The stunning level of private sector incompetence that was exposed in the last year may call into question certain assumptions about private vs. public efficiency. Of course our elected officials and appointed bureaucracy weren’t so hot either, so maybe it was a wash.
One strong point for private industry: Private energy conglomerates, which outperformed their state-owned peers. Megan McArdle offers some insightful points:
State oil companies are lovely cash cows when gas prices are rising. But they tend, on the whole, to be very badly run as companies. One often hears that government planning lets companies invest for the very long term, unlike the psychotic short-termism of the stock market. But at least in the case of oil, this often seems to be reversed. The government’s priority is maximizing the size of the benefits available for its politicians to distribute now, not 10 years ago when they’ll be dead or out of office. The private oil companies planned for the strong possibility that the price of oil would drop dramatically. Meanwhile, other state-owned companies let the money run out as fast as it came in. Venezuela and Iran notoriously diverted desperately needed investment funds into social spending, while Gazprom and Rosneft went on a buying binge, snapping up assets that now look overpriced even though the government leaned on the private sellers to offer them at steep discounts. Now investors are fleeing the Russian firms, and I imagine that Hugo Chavez, whose chronic underinvestment caused Venezuela’s output to fall in absolute terms, is wondering how to tell the Venezuelan people that there’s no money for all their favourite programs. At least he doesn’t have nukes.

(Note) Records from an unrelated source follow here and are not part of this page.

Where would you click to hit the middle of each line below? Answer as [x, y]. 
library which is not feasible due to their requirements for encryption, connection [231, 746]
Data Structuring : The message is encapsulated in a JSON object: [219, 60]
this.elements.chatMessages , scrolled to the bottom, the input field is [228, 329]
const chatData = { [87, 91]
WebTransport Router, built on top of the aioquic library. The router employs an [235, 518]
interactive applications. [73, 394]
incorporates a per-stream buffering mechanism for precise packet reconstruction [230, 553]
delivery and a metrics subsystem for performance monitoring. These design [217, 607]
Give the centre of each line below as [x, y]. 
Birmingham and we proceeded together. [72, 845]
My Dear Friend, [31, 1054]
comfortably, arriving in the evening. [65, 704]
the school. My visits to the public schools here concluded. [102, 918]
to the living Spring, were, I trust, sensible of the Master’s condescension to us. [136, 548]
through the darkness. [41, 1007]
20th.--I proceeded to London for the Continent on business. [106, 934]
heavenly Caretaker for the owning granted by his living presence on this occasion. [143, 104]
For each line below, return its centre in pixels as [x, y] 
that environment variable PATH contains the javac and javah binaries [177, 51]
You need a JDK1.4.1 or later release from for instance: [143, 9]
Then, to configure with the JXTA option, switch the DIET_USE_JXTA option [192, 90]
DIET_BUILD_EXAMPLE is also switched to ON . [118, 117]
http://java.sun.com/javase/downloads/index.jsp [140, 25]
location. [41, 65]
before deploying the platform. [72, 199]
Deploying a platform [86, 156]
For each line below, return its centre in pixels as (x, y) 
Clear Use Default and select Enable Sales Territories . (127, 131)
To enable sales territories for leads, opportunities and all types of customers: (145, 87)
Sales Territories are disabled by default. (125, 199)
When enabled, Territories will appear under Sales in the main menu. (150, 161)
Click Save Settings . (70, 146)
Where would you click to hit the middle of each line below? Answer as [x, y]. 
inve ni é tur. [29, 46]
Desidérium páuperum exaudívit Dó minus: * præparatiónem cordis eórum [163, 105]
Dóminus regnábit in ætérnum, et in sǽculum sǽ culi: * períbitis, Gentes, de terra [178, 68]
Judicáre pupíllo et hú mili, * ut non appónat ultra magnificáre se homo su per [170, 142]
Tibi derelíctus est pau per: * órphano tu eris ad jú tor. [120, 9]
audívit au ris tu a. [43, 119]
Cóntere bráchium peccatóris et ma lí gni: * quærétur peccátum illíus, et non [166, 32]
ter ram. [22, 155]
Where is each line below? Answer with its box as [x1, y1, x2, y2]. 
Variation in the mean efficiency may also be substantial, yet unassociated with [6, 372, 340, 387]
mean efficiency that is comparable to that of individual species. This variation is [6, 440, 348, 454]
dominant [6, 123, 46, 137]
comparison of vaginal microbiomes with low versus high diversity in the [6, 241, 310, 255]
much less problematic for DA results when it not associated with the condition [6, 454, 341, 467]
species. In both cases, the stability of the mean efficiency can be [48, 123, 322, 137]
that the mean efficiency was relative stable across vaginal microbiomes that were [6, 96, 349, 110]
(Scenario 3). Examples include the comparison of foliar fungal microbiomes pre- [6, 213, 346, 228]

So the big energy companies did the right thing by not spending like crazy, and keeping their assumptions conservative. Unlike financial firms, they didn’t assume the good times would last forever. Yet it was the oil companies who chastised and hauled before congress and threatened with windfall profit taxes. Pundits scolded them for not investing enough in new exploration. The financials have only been rebuked ex-post facto. Wonder if the majors will get letters of apology.